Our minds have two tracks, when it comes to physical motion

When a ball comes out of a curved tube, which path will it take?

Research Gate
Source: Research Gate

People tend to think that a ball coming out of a curved tube will continue in a curve. That is, if you ask them, more people will choose the dotted line than the solid one.

This is contrary to actual physics, though. A ball coming out of such a tube will actually go in a straight line.

But there were some studies to suggest that even though people believe certain things about the world, when they act in the world, they don't actually use those beliefs. My former student Jay Jennings and I wanted to see if this were true in this case.

Jay was my undergraduate honours student, and this experiment was his thesis. (At the time of this writing he has his master's and is in progress for his Ph.D. in Cognitive Science.) He built an apparatus that would allow a ball to roll out of a curved tube (this was no small feat--he had many trips to the hardware store!)

He asked one group of people to predict where the ball would go. This replicated earlier findings, in that people often got it wrong. They thought the ball would continue to curve.

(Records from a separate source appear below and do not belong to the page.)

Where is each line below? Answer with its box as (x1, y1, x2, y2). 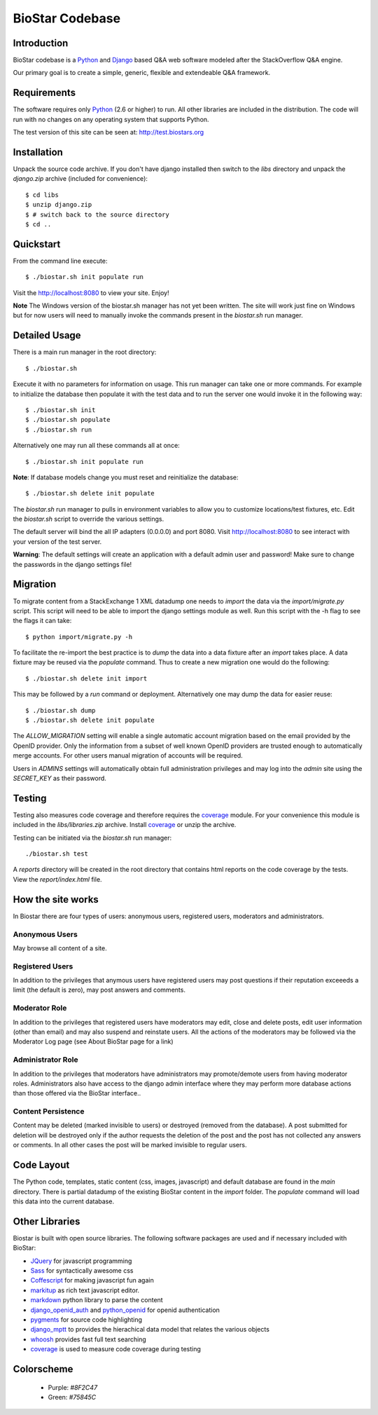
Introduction (13, 37, 69, 49)
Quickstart (13, 238, 61, 250)
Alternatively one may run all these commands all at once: (13, 442, 180, 450)
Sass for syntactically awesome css (30, 1266, 134, 1275)
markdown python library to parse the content (30, 1296, 164, 1304)
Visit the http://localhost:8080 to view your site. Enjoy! (13, 288, 169, 297)
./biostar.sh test (25, 850, 89, 858)
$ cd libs (25, 191, 59, 199)
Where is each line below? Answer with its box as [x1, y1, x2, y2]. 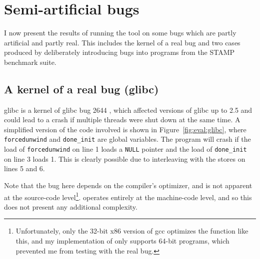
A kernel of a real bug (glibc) [4, 81, 159, 96]
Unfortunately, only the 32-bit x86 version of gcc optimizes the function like [15, 226, 248, 236]
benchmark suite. [4, 56, 56, 67]
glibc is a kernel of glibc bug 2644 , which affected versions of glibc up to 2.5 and [4, 104, 252, 115]
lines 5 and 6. [4, 163, 45, 174]
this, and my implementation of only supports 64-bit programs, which [15, 236, 229, 246]
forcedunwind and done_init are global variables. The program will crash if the [4, 134, 251, 144]
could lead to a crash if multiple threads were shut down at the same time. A [4, 114, 240, 125]
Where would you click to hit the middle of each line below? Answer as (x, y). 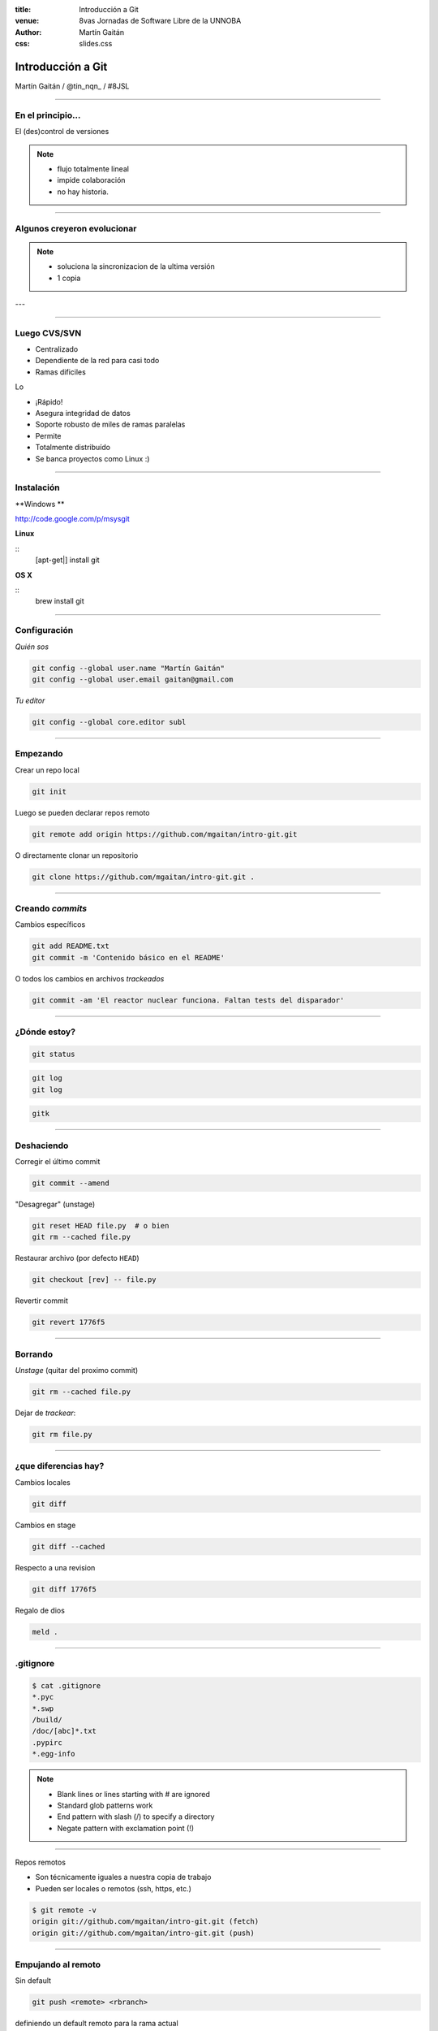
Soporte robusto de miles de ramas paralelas (110, 424)
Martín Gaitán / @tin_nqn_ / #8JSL (72, 86)
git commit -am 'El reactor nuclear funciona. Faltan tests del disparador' (188, 1000)
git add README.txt (71, 946)
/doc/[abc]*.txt (64, 1731)
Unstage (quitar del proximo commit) (77, 1371)
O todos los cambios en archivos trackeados (90, 978)
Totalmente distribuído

But he asked another group of people not to say where they thought it would go, but instead to actually reach out and catch the ball when it emerged. He had them hold their hand still until the last moment, so they would not be able to track the ball as it moved.

As predicted, people did just fine on this task. They reached for where the ball would be, rather than where they would have told you it would have been!

What does that mean? Well, the motor system has its own "understanding" of physics that our conscious minds do not have access to. The ideas we have about how physics works are theories in our minds. But the motor system has it's own system to make predictions and process them to guide our bodies.

We presented this work at the Cognitive Science conference in London in the Summer of 2017. You can read the paper by clicking the link below.


Jennings, J. & Davies, J. (2017). The motor system does not use a curvilinear belief: Folk physics and embodied cognition. In G. Gunzelmann, A. Howes, T. Tenbrink, & E. J. Davelaar (Eds.),Proceedings of the 39th Annual Conference of the Cognitive Science Society (pp. 2296—2301). Austin, TX: Cognitive Science Society.